Observations of the legal scene from the Cornhusker State, home of Roscoe Pound and Justice Clarence Thomas' in-laws, and beyond.
Friday, March 10, 2006
Follow up: Nebraska Supreme Court on further review reverses Court of Appeals decision to order a new trial when prosecutor failed to disclose a purportedly exculpatory witness statement; Supreme Court (J Miller-Lerman) appears to reject a statutory standard under 29-2001 that would be more lenient to defendants than the Brady standard as the US Supreme Court currently assesses alleged Brady violationsState v Lykens Filed March 10, 2006. No. S-04-844; court of appeals decision reversed. The Court of Appeals had reversed Lykens verdict because the defendant and his attorney discovered after trial that the Fremont police had an exculpatory statement from a witness that the state failed to disclose. The Court of Appeals ruled that the standard for a new trial for failure to disclose evidence was under state statute and federal constitutional law is "when the evidence alleged to be newly discovered was withheld by the State, a defendant is entitled to a new trial if the omitted evidence could have created a reasonable doubt that he or she committed the alleged crime or crimes. (emphasis supplied)" The Supreme Court reverses and finds the standard should be "whether the nature of the evidence at issue was such that the State's failure to disclose it to (Def) prior to trial violated Def's due process rights.

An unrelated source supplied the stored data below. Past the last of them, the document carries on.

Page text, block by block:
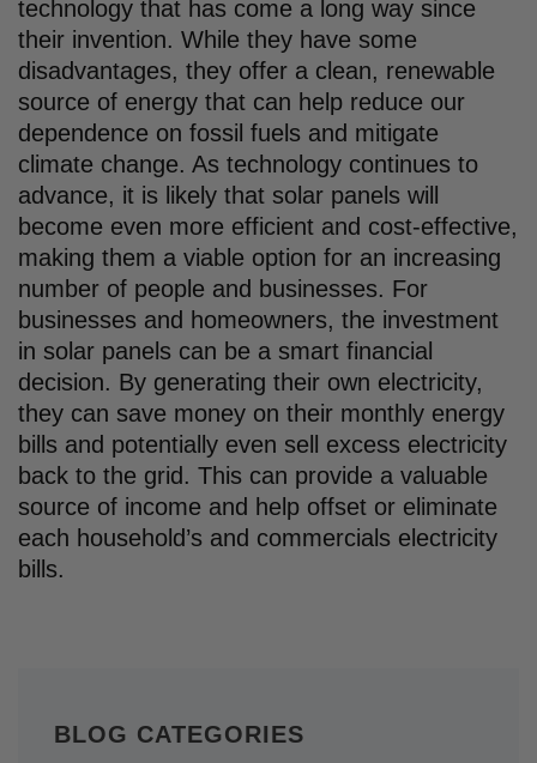
technology that has come a long way since
their invention. While they have some
disadvantages, they offer a clean, renewable
source of energy that can help reduce our
dependence on fossil fuels and mitigate
climate change. As technology continues to
advance, it is likely that solar panels will
become even more efficient and cost-effective,
making them a viable option for an increasing
number of people and businesses. For
businesses and homeowners, the investment
in solar panels can be a smart financial
decision. By generating their own electricity,
they can save money on their monthly energy
bills and potentially even sell excess electricity
back to the grid. This can provide a valuable
source of income and help offset or eliminate
each household’s and commercials electricity
bills.
BLOG CATEGORIES
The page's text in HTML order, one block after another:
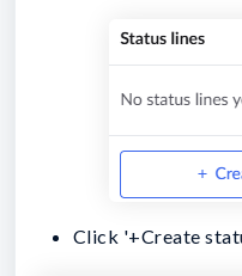
Click '+Create
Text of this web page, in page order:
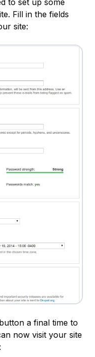
Fill in the fields
site:
a final time to
now visit your site
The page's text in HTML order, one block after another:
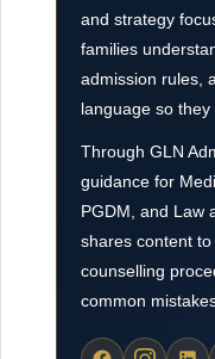
and strategy
families
admission rules,
language so they
Through GLN
guidance for
PGDM, and Law
shares content
counselling
common
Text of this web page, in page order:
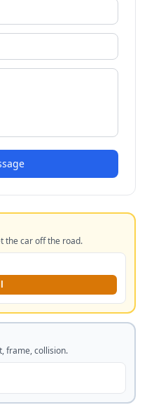
the car off the road.
frame, collision.
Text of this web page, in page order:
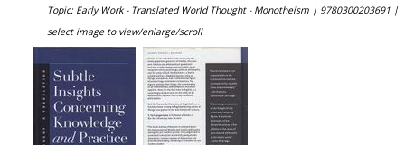
Topic: Early Work - Translated World Thought - Monotheism | 9780300203691 |
select image to view/enlarge/scroll
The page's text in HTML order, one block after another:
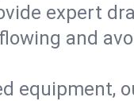
expert
and
equipment,
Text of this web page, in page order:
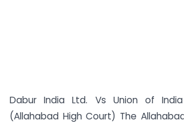
Dabur India Ltd. Vs Union of
(Allahabad High Court) The
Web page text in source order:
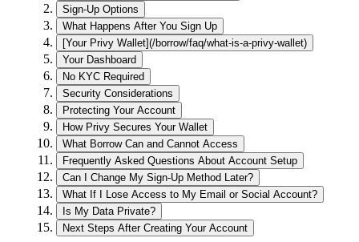
Sign-Up Options
What Happens After You Sign Up
[Your Privy Wallet](/borrow/faq/what-is-a-privy-wallet)
Your Dashboard
No KYC Required
Security Considerations
Protecting Your Account
How Privy Secures Your Wallet
What Borrow Can and Cannot Access
Frequently Asked Questions About Account Setup
Can I Change My Sign-Up Method Later?
What If I Lose Access to My Email or Social Account?
Is My Data Private?
Next Steps After Creating Your Account
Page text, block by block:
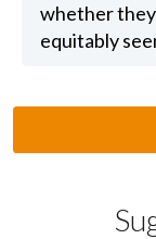
whether they
equitably
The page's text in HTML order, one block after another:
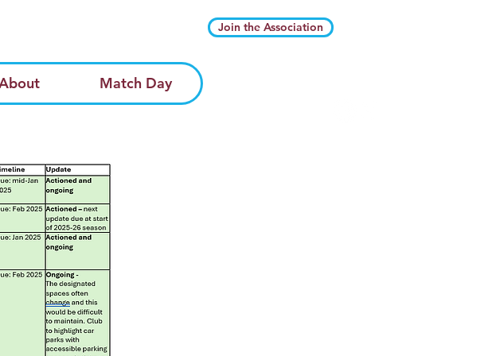
Join the Association
Match Day
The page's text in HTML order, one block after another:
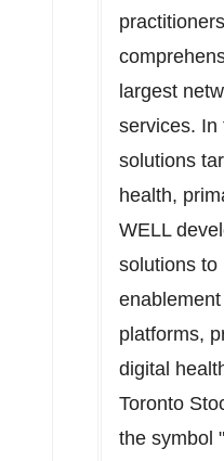
largest
services. In
solutions
health,
WELL
solutions to
platforms,
digital
Toronto
the symbol
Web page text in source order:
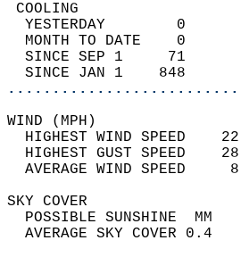
YESTERDAY        0
MONTH TO DATE    0
SINCE SEP 1     71
SINCE JAN 1    848
HIGHEST WIND SPEED
HIGHEST GUST SPEED
AVERAGE
SKY
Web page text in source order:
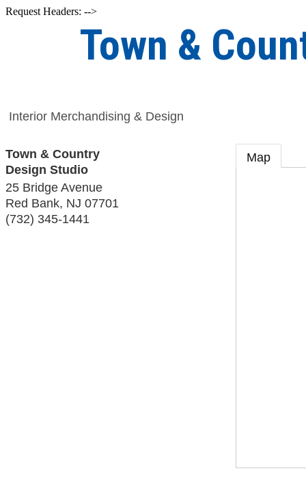
Request Headers: -->
Town &
Interior Merchandising & Design
Town & Country
Design Studio
25 Bridge Avenue
Red Bank, NJ 07701
(732) 345-1441
Map
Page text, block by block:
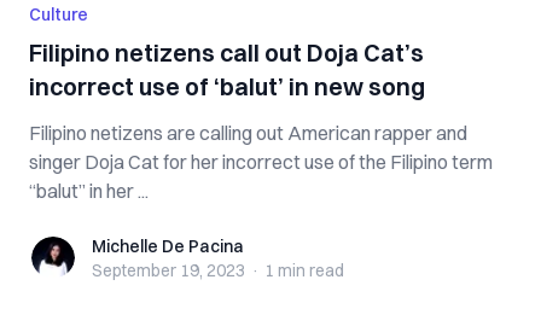
Culture
Filipino netizens call out Doja Cat’s
incorrect use of ‘balut’ in new song
Filipino netizens are calling out American rapper and
singer Doja Cat for her incorrect use of the Filipino term
“balut” in her ...
Michelle De Pacina
Michelle De Pacina
September 19, 2023 · 1 min read
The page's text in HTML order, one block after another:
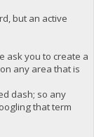
but an active
ask you to create a
any area that is
dash; so any
that term
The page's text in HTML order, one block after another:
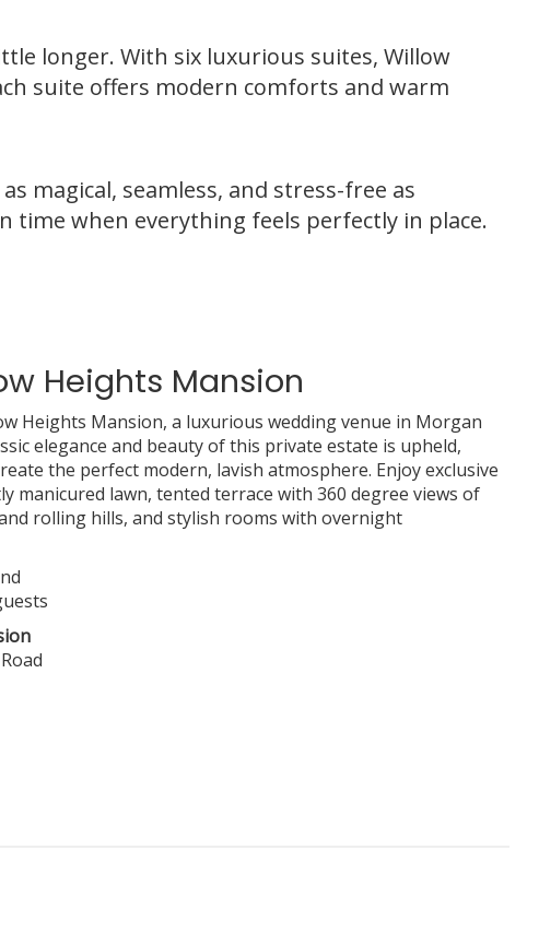
longer. With six luxurious suites, Willow
suite offers modern comforts and warm
magical, seamless, and stress-free as
time when everything feels perfectly in place.
Heights Mansion
Heights Mansion, a luxurious wedding venue in Morgan
elegance and beauty of this private estate is upheld,
the perfect modern, lavish atmosphere. Enjoy exclusive
manicured lawn, tented terrace with 360 degree views of
rolling hills, and stylish rooms with overnight
Road
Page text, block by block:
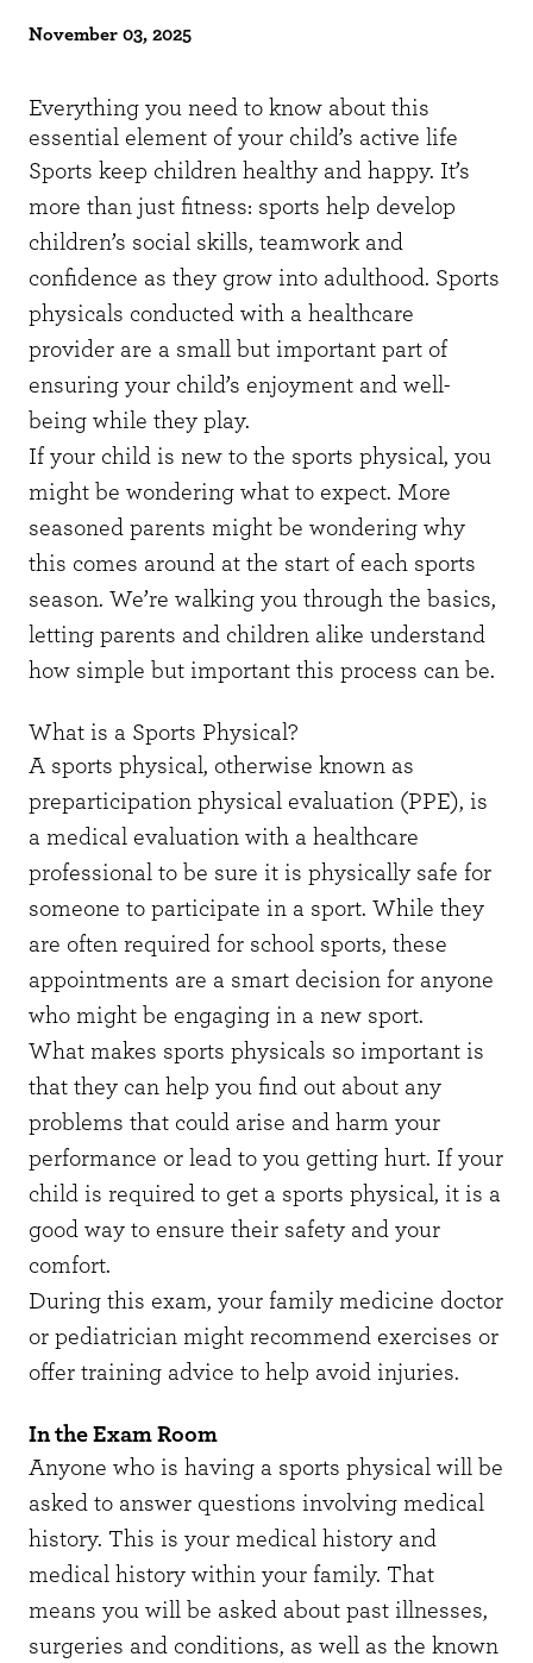
November 03, 2025
Everything you need to know about this
essential element of your child’s active life
Sports keep children healthy and happy. It’s
more than just fitness: sports help develop
children’s social skills, teamwork and
confidence as they grow into adulthood. Sports
physicals conducted with a healthcare
provider are a small but important part of
ensuring your child’s enjoyment and well-
being while they play.
If your child is new to the sports physical, you
might be wondering what to expect. More
seasoned parents might be wondering why
this comes around at the start of each sports
season. We’re walking you through the basics,
letting parents and children alike understand
how simple but important this process can be.
What is a Sports Physical?
A sports physical, otherwise known as
preparticipation physical evaluation (PPE), is
a medical evaluation with a healthcare
professional to be sure it is physically safe for
someone to participate in a sport. While they
are often required for school sports, these
appointments are a smart decision for anyone
who might be engaging in a new sport.
What makes sports physicals so important is
that they can help you find out about any
problems that could arise and harm your
performance or lead to you getting hurt. If your
child is required to get a sports physical, it is a
good way to ensure their safety and your
comfort.
During this exam, your family medicine doctor
or pediatrician might recommend exercises or
offer training advice to help avoid injuries.
In the Exam Room
Anyone who is having a sports physical will be
asked to answer questions involving medical
history. This is your medical history and
medical history within your family. That
means you will be asked about past illnesses,
surgeries and conditions, as well as the known
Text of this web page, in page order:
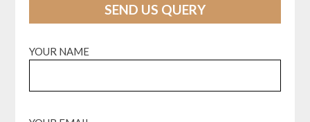
SEND US QUERY
YOUR NAME
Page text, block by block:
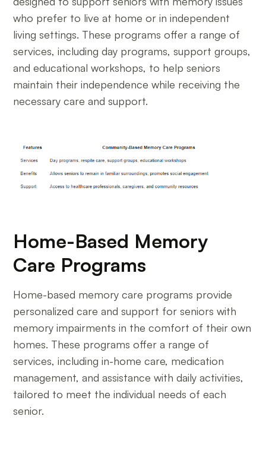
who prefer to live at home or in independent
living settings. These programs offer a range of
services, including day programs, support groups,
and educational workshops, to help seniors
maintain their independence while receiving the
necessary care and support.
Home-Based Memory
Care Programs
Home-based memory care programs provide
personalized care and support for seniors with
memory impairments in the comfort of their own
homes. These programs offer a range of
services, including in-home care, medication
management, and assistance with daily activities,
tailored to meet the individual needs of each
senior.
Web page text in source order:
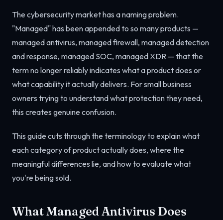
The cybersecurity market has a naming problem.
"Managed" has been appended to so many products —
managed antivirus, managed firewall, managed detection
and response, managed SOC, managed XDR — that the
term no longer reliably indicates what a product does or
what capability it actually delivers. For small business
owners trying to understand what protection they need,
this creates genuine confusion.
This guide cuts through the terminology to explain what
each category of product actually does, where the
meaningful differences lie, and how to evaluate what
you're being sold.
What Managed Antivirus Does
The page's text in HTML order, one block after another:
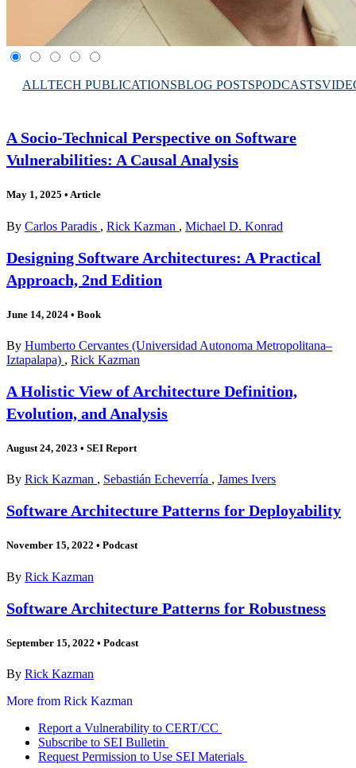
ALLTECH PUBLICATIONSBLOG POSTSPODCASTS
A Socio-Technical Perspective on Software
Vulnerabilities: A Causal Analysis
May 1, 2025 • Article
By Carlos Paradis , Rick Kazman , Michael D. Konrad
Designing Software Architectures: A Practical
Approach, 2nd Edition
June 14, 2024 • Book
By Humberto Cervantes (Universidad Autonoma Metropolitana–
Iztapalapa) , Rick Kazman
A Holistic View of Architecture Definition,
Evolution, and Analysis
August 24, 2023 • SEI Report
By Rick Kazman , Sebastián Echeverría , James Ivers
Software Architecture Patterns for Deployability
November 15, 2022 • Podcast
By Rick Kazman
Software Architecture Patterns for Robustness
September 15, 2022 • Podcast
By Rick Kazman
More from Rick Kazman
Report a Vulnerability to CERT/CC
Subscribe to SEI Bulletin
Request Permission to Use SEI Materials
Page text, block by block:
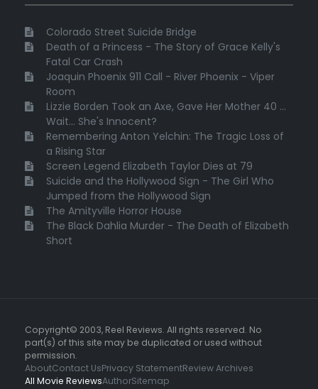
Colorado Street Suicide Bridge
Death of a Princess - The Story of Grace Kelly's
Fatal Car Crash
Joaquin Phoenix 911 Call - River Phoenix - Viper
Room
Lizzie Borden Took an Axe, Gave Her Mother 40 ...
Wait... She's Innocent?
Remembering Anton Yelchin: The Tragic Loss of
a Rising Star
Screen Legend Elizabeth Taylor Dies at 79
Suicide and the Hollywood Sign - The Girl Who
Jumped from the Hollywood Sign
The Amityville Horror House
The Black Dahlia Murder - The Death of Elizabeth
Short
Copyright© 2003, Reel Reviews. All rights reserved. No
part(s) of this site may be duplicated or used without
permission.
AboutContact UsPrivacy StatementReview Archives
All Movie ReviewsAuthorSitemap
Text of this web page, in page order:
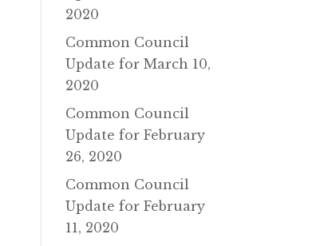
2020
Common Council
Update for March 10‚
2020
Common Council
Update for February
26‚ 2020
Common Council
Update for February
11‚ 2020
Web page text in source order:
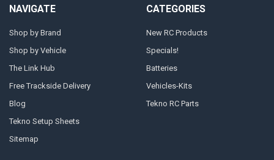
NAVIGATE
Shop by Brand
Shop by Vehicle
The Link Hub
Free Trackside Delivery
Blog
Tekno Setup Sheets
Sitemap
CATEGORIES
New RC Products
Specials!
Batteries
Vehicles-Kits
Tekno RC Parts
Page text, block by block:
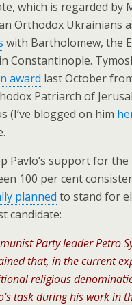
which is regarded by
Orthodox Ukrainians
with Bartholomew, the
Constantinople.
award last October
Patriarch of
(I’ve blogged on him
Pavlo’s support for
100 per cent
planned to stand for
candidate:
Party leader Petro
that, in the current
religious
task during his work in
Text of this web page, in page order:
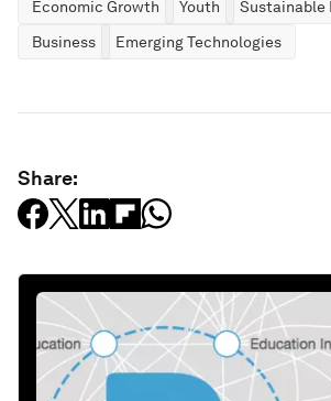
Economic Growth Youth
Sustainable
Business
Emerging Technologies
Share:
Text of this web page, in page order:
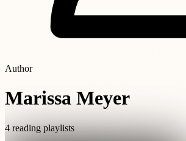
Author
Marissa Meyer
4 reading playlists
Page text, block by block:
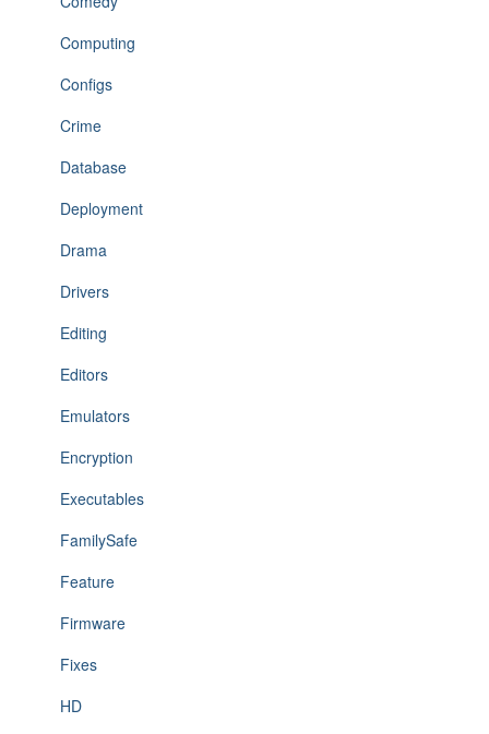
Computing
Configs
Crime
Database
Deployment
Drama
Drivers
Editing
Editors
Emulators
Encryption
Executables
FamilySafe
Feature
Firmware
Fixes
HD
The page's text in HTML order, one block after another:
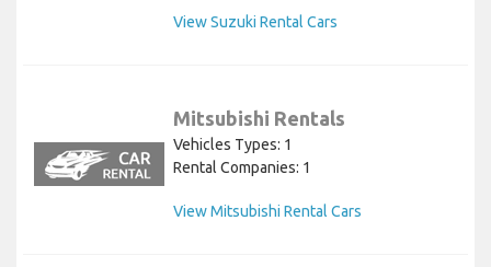
View Suzuki Rental Cars
Mitsubishi Rentals
Vehicles Types: 1
Rental Companies: 1
View Mitsubishi Rental Cars
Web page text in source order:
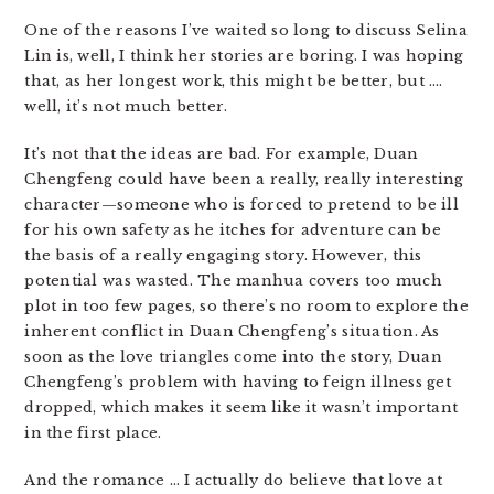
One of the reasons I’ve waited so long to discuss Selina
Lin is, well, I think her stories are boring. I was hoping
that, as her longest work, this might be better, but ….
well, it’s not much better.
It’s not that the ideas are bad. For example, Duan
Chengfeng could have been a really, really interesting
character—someone who is forced to pretend to be ill
for his own safety as he itches for adventure can be
the basis of a really engaging story. However, this
potential was wasted. The manhua covers too much
plot in too few pages, so there’s no room to explore the
inherent conflict in Duan Chengfeng’s situation. As
soon as the love triangles come into the story, Duan
Chengfeng’s problem with having to feign illness get
dropped, which makes it seem like it wasn’t important
in the first place.
And the romance … I actually do believe that love at
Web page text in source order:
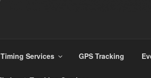
Timing Services GPS Tracking
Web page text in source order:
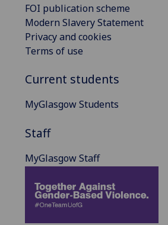
FOI publication scheme
Modern Slavery Statement
Privacy and cookies
Terms of use
Current students
MyGlasgow Students
Staff
MyGlasgow Staff
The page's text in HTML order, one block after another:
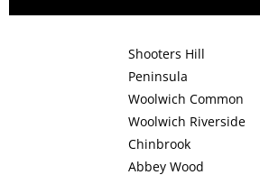
Shooters Hill
Peninsula
Woolwich Common
Woolwich Riverside
Chinbrook
Abbey Wood
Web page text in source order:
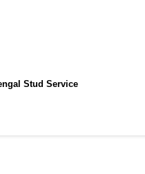
Stud Service
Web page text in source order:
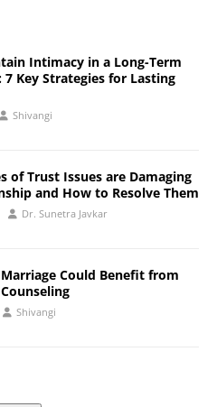
Intimacy in a Long-Term
7 Key Strategies for Lasting
Shivangi
of Trust Issues are Damaging
and How to Resolve Them
Dr. Sunetra Javkar
Could Benefit from
Shivangi
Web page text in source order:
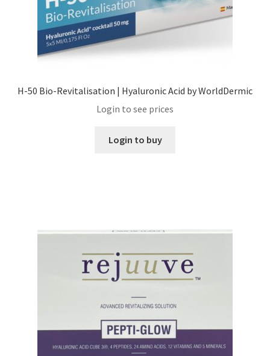
H-50 Bio-Revitalisation | Hyaluronic Acid by WorldDermic
Login to see prices
Login to buy
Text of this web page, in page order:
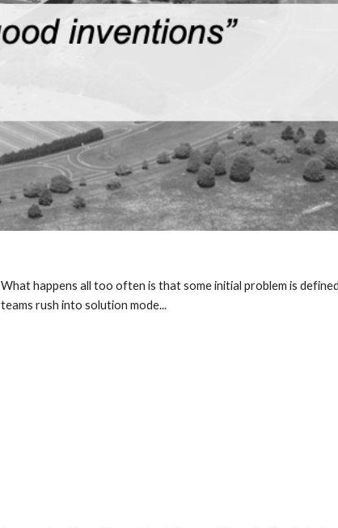
What happens all too often is that some initial problem is
teams rush into solution mode...
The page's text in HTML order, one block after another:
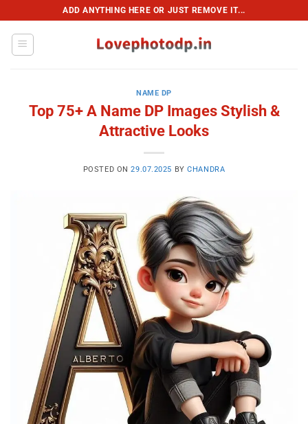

In this case, the evidence was not material under the Bagley standard (United States v. Bagley, 473 U.S. 667 , 105 S. Ct. 3375, 87 L. Ed. 2d 481 (1985)'superseding United States v. Agurs, 427 U.S. 97 96 S. Ct. 2392, 49 L. Ed. 2d 342 (1976)and that therefore, the State's failure to disclose it did not violate Lykens' due process rights and was not a sufficiently serious nondisclosure so as to arise to a Brady 373 U.S. 83 violation. Therefore, the district court did not abuse its discretion by denying Lykens' supplemental motion for new trial, and the Court of Appeals' conclusion to the contrary was error.
The interview evidence was not of an impeaching nature, nor did it serve directly to exculpate Lykens.
Brainard's interview did not deny Lykens a fair trial, and on the contrary, the guilty verdict is worthy of confidence. See Kyles v. Whitley, 514 U.S. 419, 434, 115 S. Ct. 1555, 131 L. Ed. 2d 490 (1995) {standard is a verdict worthy of confidence} We conclude that there is not a reasonable probability that had the evidence been disclosed to the defense, the result of the proceeding would have been different. We conclude there was no Brady 373 U.S. 83 violation.